How do you calculate/agree the Recovery targets for services?

Wed, 21 Jul 2021 10:57:21 GMT

Recently, we've been reviewing the SLAs for Business Services with the business. It should be done on a yearly basis, but this seems to have slipped with some service delivery managers.

It has come to our attention via this activity though, that some of the RTO and RPO targets for recovering the service if some of the underlying systems are unavailable are unrealistic and they don't match the business criticality levels that have been assigned to them.

Speaking to the business continuity team, they have a standard and definitions of the RTO and RPO targets, according to the Business Criticality levels, but it seems like these were defined quite a while ago and they might not be realistic any more.

How do you define these targets please? We work with the business to define the services as they consume them and I'm interested to find out how other companies construct their targets.

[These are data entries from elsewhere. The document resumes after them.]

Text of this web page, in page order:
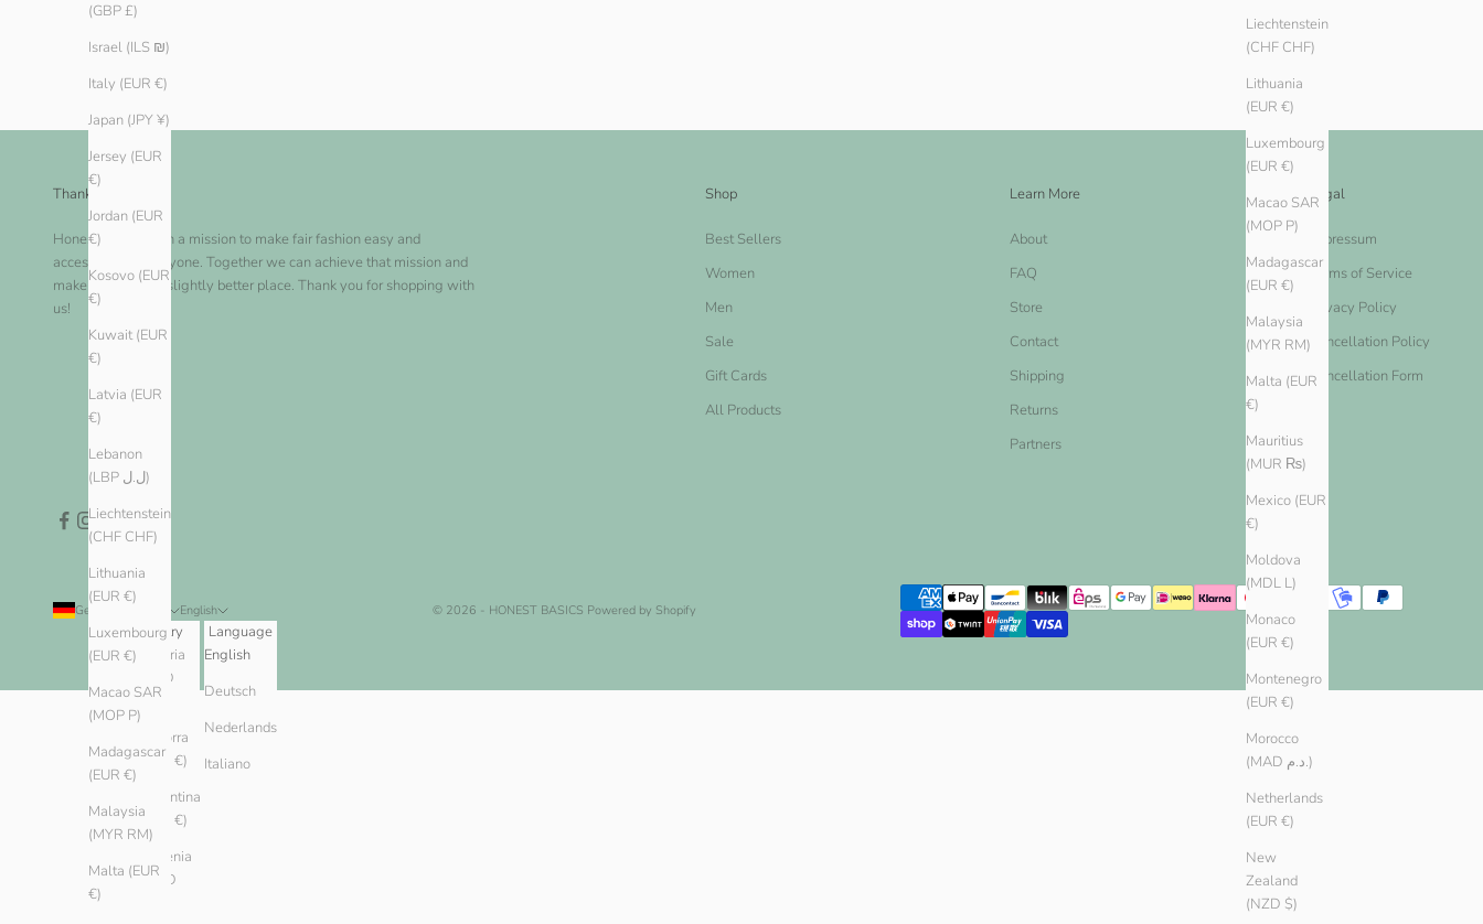
Liechtenstein
(CHF CHF)
Lithuania
(EUR €)
Luxembourg
(EUR €)
Macao SAR
(MOP P)
Madagascar
(EUR €)
Malaysia
(MYR RM)
Malta (EUR
€)
Mauritius
(MUR ₨)
Mexico (EUR
€)
Moldova
(MDL L)
Monaco
(EUR €)
Montenegro
(EUR €)
Morocco
(MAD د.م.)
Netherlands
(EUR €)
New
Zealand
(NZD $)
(GBP £)
Israel (ILS ₪)
Italy (EUR €)
Japan (JPY ¥)
Jersey (EUR
€)
Jordan (EUR
€)
Kosovo (EUR
€)
Kuwait (EUR
€)
Latvia (EUR
€)
Lebanon
(LBP ل.ل)
Liechtenstein
(CHF CHF)
Lithuania
(EUR €)
Luxembourg
(EUR €)
Macao SAR
(MOP P)
Madagascar
(EUR €)
Malaysia
(MYR RM)
Malta (EUR
€)
Thank you!
Honest Basics is on a mission to make fair fashion easy and
accessible for everyone. Together we can achieve that mission and
make this world a slightly better place. Thank you for shopping with
us!
Shop
Best Sellers
Women
Men
Sale
Gift Cards
All Products
Learn More
About
FAQ
Store
Contact
Shipping
Returns
Partners
Legal
Impressum
Terms of Service
Privacy Policy
Cancellation Policy
Cancellation Form
Germany (EUR €)
Country
Algeria
(DZD
د.ج)
Andorra
(EUR €)
Argentina
(EUR €)
Armenia
(AMD
English
Language
English
Deutsch
Nederlands
Italiano
© 2026 - HONEST BASICS Powered by Shopify

Wed, 21 Jul 2021 15:54:45 GMT

Hello and thank you for your question,

Firstly I commend you for looking to follow the good practice of reviewing Service Level Agreements with the business on an annual basis. I once inherited some very out of date SLAs in a large organisation, and a lot had changed which meant by that point the agreements were irrelevant to either the business or the IT department. From that point on a refresh date has been part of any SLA, OLA or XLA that I'd drafted and agreed.

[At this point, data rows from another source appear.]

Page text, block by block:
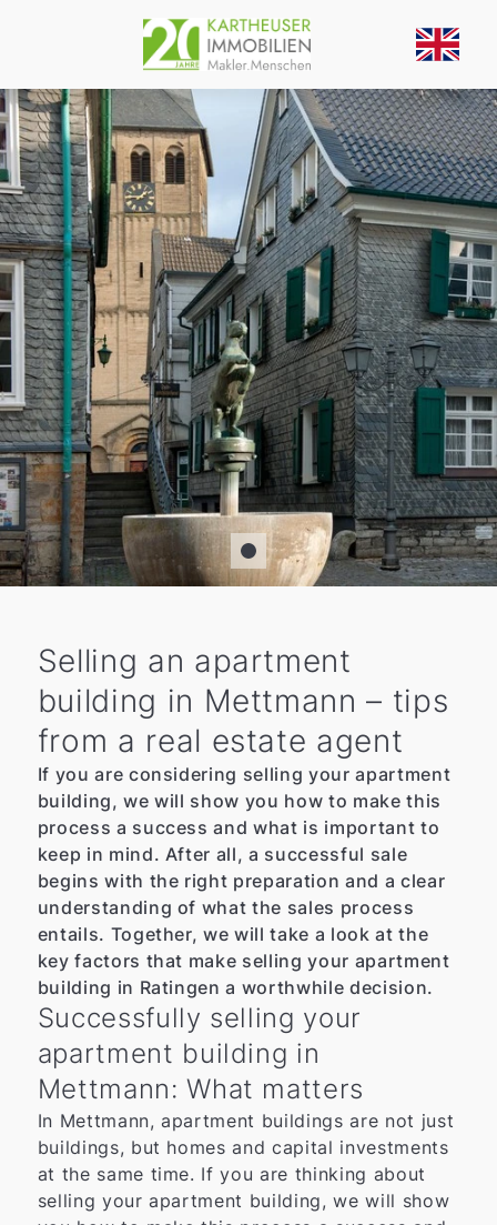
Selling an apartment
building in Mettmann – tips
from a real estate agent
If you are considering selling your apartment
building, we will show you how to make this
process a success and what is important to
keep in mind. After all, a successful sale
begins with the right preparation and a clear
understanding of what the sales process
entails. Together, we will take a look at the
key factors that make selling your apartment
building in Ratingen a worthwhile decision.
Successfully selling your
apartment building in
Mettmann: What matters
In Mettmann, apartment buildings are not just
buildings, but homes and capital investments
at the same time. If you are thinking about
selling your apartment building, we will show
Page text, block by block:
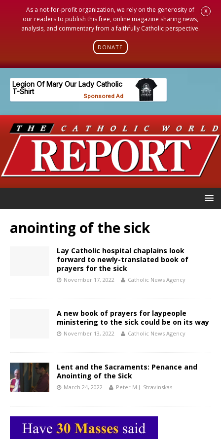
As a not-for-profit organization, we rely on the generosity of
our readers to publish this free, online magazine sharing news,
analysis, and commentary from a faithfully Catholic perspective.
DONATE
X
anointing of the sick
Lay Catholic hospital chaplains look
forward to newly-translated book of
prayers for the sick
November 17, 2022 Catholic News Agency
A new book of prayers for laypeople
ministering to the sick could be on its way
November 13, 2022 Catholic News Agency
Lent and the Sacraments: Penance and
Anointing of the Sick
March 24, 2022 Peter M.J. Stravinskas

It seems to me there are two parts to this as I understand it.

Firstly what would be the timeline for RTO and RPO to recover those services in the event of a major failure/disaster. If Business Continuity and Service Continuity have been working on an solid approach for continuity plans and Disaster Recovery tests then this will provide hard facts rather than theoretical design parameters.

I've seen services with what were thought to be achievable RTO and RPO targets, get an uncomfortable wake up call when a full Data Centre recovery test was run. That surfaced a number of prerequisite underpinning domain, network and authentication services that each needed to be recovered before the business service could then in turn be recovered. The actual RTO and RPO in the event of a Data Centre failure and failover was well outside the previous targets.

What helps here is to work through failure scenarios, from the point of consumption of the service by the business:
- What happens if a server fails?
- What happens if a database is corrupt?
- What happens if an underpinning service fails?
- What happens if a Data Centre is offline, and a complete recovery to a secondary DC is needed?

Planning and testing each of these will give you the achievable RTO and RPO for the service.

Secondly you have the questions of whether the criticality levels are correct for each service, and whether the RTO and RPO targets meet business requirements.

Good practice would be to look at a range of factors for the criticality of a service: reputation risk, customer impact, lost revenue, potential for regulatory fines etc. And then assess those again the impact and "cost" of each service failing.

Note this is where you need service delivery managers to really understand how the business uses the services and the impact of failure. The business cycle might mean that a service isn't important for 29 days a month, but is for a couple of those days. For example I was responsible for HR services and a comment was made by an IT SME that these must be low criticality. I politely pointed out that Payroll was one of these, and I was sure that the SME and every other permanent member of staff would agree getting paid was important to them on pay day!

Finally let's assume you have the achievable RTO and RPO from continuity tests and plans, and have a Business Criticality level with RTO and RPO targets that aligns to business strategy and needs. If (or more likely when) there is a gap where a service cannot be recovered within those targets, then that's where a risk to service should be raised. This would then trigger service improvement work on mitigating actions to close that gap, or if the costs and benefits don't stack up then a risk acceptance signoff from the business.

A word too on projects introducing new services. I recommend pushing back on any sponsor or PM who claims there isn't time or budget to hold a full DR/continuity test. That's unacceptable in my view, as the ideal time to prove the recovery (and RTO & RPO) is during the project and before the service is live.

Hope that helps, and if I've misunderstood the question then do please let us know.

I'd also recommend our Communities of Practice as a great forum to discuss great topics such as this: https://itsmfuk.site-ym.com/members/group_select.asp?type=28699

Mon, 26 Jul 2021 18:26:47 GMT

Hi, Mark has given some good info, I would just like to add, keep it simple when talking to the business about RPO and RTO. I find questions such as how often do you run data back ups helps, since this clearly drives your RPO because if they say every 24hrs then that signifies that your RPO can be 24hrs as thats the last time a data back up was completed so all changes since then will be lost. If back ups are hourly then RPO could be hourly. With RTO its how long can you be without the system which should have been clearly defined during the Business Criticality Analysis.